With lilting balalaikas, energetic bayan accordion and such little-known folk instruments as the trashotky and loshky providing the melodies, the troupe introduces songs and dances of old Russia — and encourages audience participation, teaching attendees Russian words and songs during the performance.
The all-ages concert begins at 6 p.m. Saturday at the Winchester center, 3130 S. McLeod Drive. For tickets ($10 in advance, $12 on show day), call 702-455-7340.
Artist Jevijoe Vitug goes beyond terra firma — solid ground — to explore the fragility and precariousness of life on earth in the new exhibit “Terra Infirma” at North Las Vegas’ Left of Center Gallery.

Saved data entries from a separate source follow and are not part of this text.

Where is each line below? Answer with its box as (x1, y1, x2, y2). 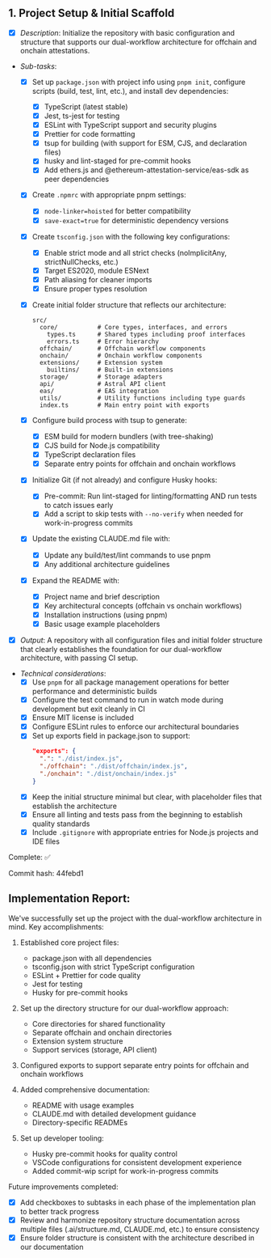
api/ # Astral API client (39, 379, 167, 388)
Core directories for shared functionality (31, 1019, 165, 1028)
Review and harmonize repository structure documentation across (19, 1215, 240, 1225)
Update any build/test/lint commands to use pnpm (44, 550, 211, 560)
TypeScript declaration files (44, 450, 136, 460)
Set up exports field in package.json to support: (31, 731, 191, 741)
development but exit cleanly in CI (31, 704, 145, 714)
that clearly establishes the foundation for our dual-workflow (19, 645, 223, 654)
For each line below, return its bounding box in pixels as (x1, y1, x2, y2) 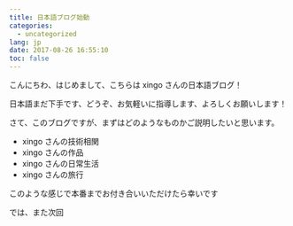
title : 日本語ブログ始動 (9, 12, 90, 22)
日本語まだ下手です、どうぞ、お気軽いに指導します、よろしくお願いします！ (9, 98, 288, 109)
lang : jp (9, 37, 42, 47)
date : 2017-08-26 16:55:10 (9, 46, 109, 55)
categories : (9, 21, 53, 30)
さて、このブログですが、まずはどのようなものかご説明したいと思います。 (9, 117, 280, 128)
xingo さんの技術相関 (21, 136, 100, 146)
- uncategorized (17, 29, 77, 38)
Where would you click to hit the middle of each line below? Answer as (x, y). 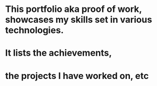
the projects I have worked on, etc (77, 76)
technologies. (34, 30)
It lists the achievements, (59, 53)
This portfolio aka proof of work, (73, 9)
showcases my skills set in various (79, 20)
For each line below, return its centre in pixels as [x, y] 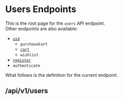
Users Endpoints [41, 9]
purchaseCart [34, 44]
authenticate [26, 66]
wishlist [29, 55]
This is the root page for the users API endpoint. [55, 23]
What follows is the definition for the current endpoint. [61, 75]
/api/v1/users [27, 91]
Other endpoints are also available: [42, 28]
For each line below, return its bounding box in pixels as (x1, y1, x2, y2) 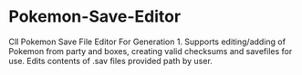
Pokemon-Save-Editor (8, 6, 182, 27)
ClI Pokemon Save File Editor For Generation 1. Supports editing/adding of (8, 36, 286, 47)
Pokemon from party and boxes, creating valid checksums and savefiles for (8, 45, 293, 56)
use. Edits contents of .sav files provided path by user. (8, 55, 213, 66)
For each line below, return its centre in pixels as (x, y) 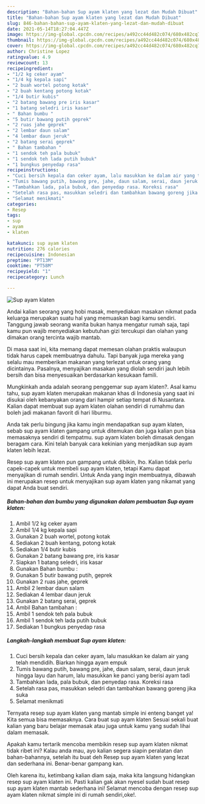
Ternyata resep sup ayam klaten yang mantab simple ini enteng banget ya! (100, 713)
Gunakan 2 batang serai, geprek (56, 601)
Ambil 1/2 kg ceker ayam (47, 523)
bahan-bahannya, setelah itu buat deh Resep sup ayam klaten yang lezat (98, 757)
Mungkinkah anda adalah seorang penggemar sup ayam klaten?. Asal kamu (102, 387)
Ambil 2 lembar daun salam (50, 588)
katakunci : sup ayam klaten (43, 243)
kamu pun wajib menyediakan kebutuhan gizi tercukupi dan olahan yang (97, 331)
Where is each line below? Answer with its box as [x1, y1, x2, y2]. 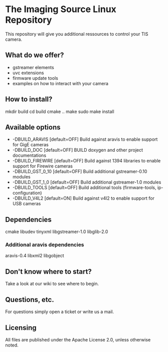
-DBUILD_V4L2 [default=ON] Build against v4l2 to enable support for [12, 195, 154, 201]
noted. [5, 342, 19, 348]
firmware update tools [12, 75, 59, 81]
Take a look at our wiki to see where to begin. [5, 281, 99, 287]
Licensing [5, 323, 37, 332]
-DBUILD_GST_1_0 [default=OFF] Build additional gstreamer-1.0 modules [12, 179, 161, 185]
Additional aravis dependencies [5, 241, 84, 248]
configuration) [12, 190, 42, 196]
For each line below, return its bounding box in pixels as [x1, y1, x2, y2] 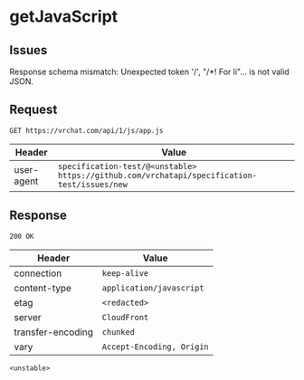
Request [9, 102, 58, 118]
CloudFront [101, 312, 149, 322]
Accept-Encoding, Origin [101, 341, 210, 352]
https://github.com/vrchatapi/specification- [57, 170, 258, 180]
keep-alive [101, 268, 149, 278]
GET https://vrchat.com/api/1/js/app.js [9, 126, 165, 135]
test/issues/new [57, 179, 128, 189]
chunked [101, 327, 136, 337]

The Filipino-born, Las Vegas-based artist focuses on survival and the effects of globalization through paintings, performances and community-based projects; he has exhibited locally and was part of the Zap! 4 public art project organized by the Metro Arts Council of Southern Nevada. Beyond the Silver State, Vitug also has exhibited elsewhere in the U.S., in Japan, Singapore, Australia, Argentina and in his native Philippines.
“Terra Infirma” continues through March 29 at Left of Center Gallery, 2207 W. Gowan Road, North Las Vegas. Gallery hours are from noon to 5 p.m. Tuesdays through Fridays and 10 a.m. to 3 p.m. Saturdays; for more information, call 702-647-7378 or visit www.leftofcenterart.org.
CHINESE NEW YEAR
It’s the Year of the Horse, according to the Chinese zodiac — or at least it will be on Jan. 31, when the Chinese New Year celebration begins.
But Polynesian artist Alexander Lee — The Cosmopolitan of Las Vegas’ latest artist-in-residence — gets into the spirit early with the Botanical Factory, inside the hotel-casino’s P3 Studio.
Starting Wednesday, the glass-walled studio space will be transformed into a proto-factory for a fictional character dubbed the Botanist. Lee, who specializes in ink paintings, will dip breadfruit tree leaves into ink, hand-pressing them onto polypropylene sheets to create compositions ranging from Polynesian head ornaments to Chinese ink paintings.
During Lee’s residency, guests will learn about printing by hand — and about the breadfruit tree, a staple of Pacific Island life.